I had a lot of fun to participate in an interview that Tim Owens and Jim Groom did to me for their DTLT Daily webcast. In the video, I try and explain what the project is about and what I did in NY during June 2011. See the video here.

I began writing what soon declared itself it wished to be a book. The idea is simple:

I write about the myths around teaching, learning and technology. Such myths tend to confuse teachers, researchers and students. Thus, I hope to clarify the matter a bit.

Those myths actually inhibit our understanding of teaching and learning & technology and compel us to live within often self-inflicted boundaries. The problem is that such boundaries have impeded us to utilize the new extraordinary technologies such the Web in really effective and creative ways. We’re just using the Web to do the same old stuff, just with a new tool, like Alan Kay likes to say.

I am also researching the “reality” beneath the surface of such concepts as “liberal arts” and its relationship to maths and science; the supposed “crisis” of higher education in the world; and the extravagant costs of this world in the US, among others. The idea again, is to help myself and other fellow faculty to better handle the new world and separate myth from reality. How do the freedom we enjoy in building and consuming Web content is pushing change in our courses? Are we aware of that freedom? What enemies to that freedom are there and what can we do to defend ourselves and our creations? How is downloading related to creation and course “content”? Is “Content” that important, actually? Why do we love to separate so much content from the form it is presented? May they not be one and the same thing?

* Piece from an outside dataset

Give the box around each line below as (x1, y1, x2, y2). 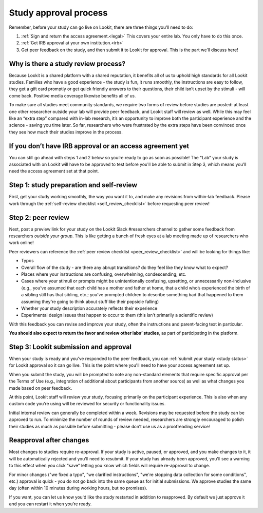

After that part, which I worked on in June but is not completed yet, I am going to discuss what can be done and what is actually being done in the realm of real new paradigms being explored. So, I am going to talk about Siemens’ Connectivism, about the MOOCs, about Groom and Lambs’ edupunk idea, about Jim Groom‘s storytelling and ds106 radio construction, about books being shared before paper-publishing, and so on.

I also set up a series of interviews with people I consider pivotal in this exploration, and that includes thinkers & theorists as well as practitioners, teachers and students. I started with an awesome interview with Clay Shirky, moved on to a great groups discussion with Mikhail Gershovich, Luke Waltzer and others (which I am transcribing now and will post shortly here), another interview with GNA García, Gershovich and Michael Smith, and others with Sava and a delicious short interview at Think Coffee with Kathleen Fitzpatrick. I am profoundly indebted to all this people who contributed a whole lot to the discussion in my head and whose ideas and opinions are helping me put together material that would be too difficult to digest without and to try out my own ideas. This last component has been very important to me. Shirky and Fitzpatrick both understood immediately (and thus reassured me) of the worthiness of this work and its usefulness. Also, through interviews-discussions I could polish my own views by exposing them to the free market of ideas. I had a really good time in NY, with the writing, the interviews and all. In particular, I am very happy I had a chance to meet and enjoy the company of such good people! Particularly, I am so happy I spent almost a full day in Brooklin with the effervescent lovely GNA García, after she got bored by my interview the day before!!! What fun! When shall we meet again, hermana?

I will continue with the interviews here in Puerto Rico during the next months. I have two groups of interviews to do: the friends and colleagues here who lead the way in education and technology and who inspire me from the Puerto Rican community. Then, those whom I could not reach in the summer, Jim Groom, Siemens, Downes etc. I’ll post the interviews here, at least in those cases (not all) where I will be videotaping them.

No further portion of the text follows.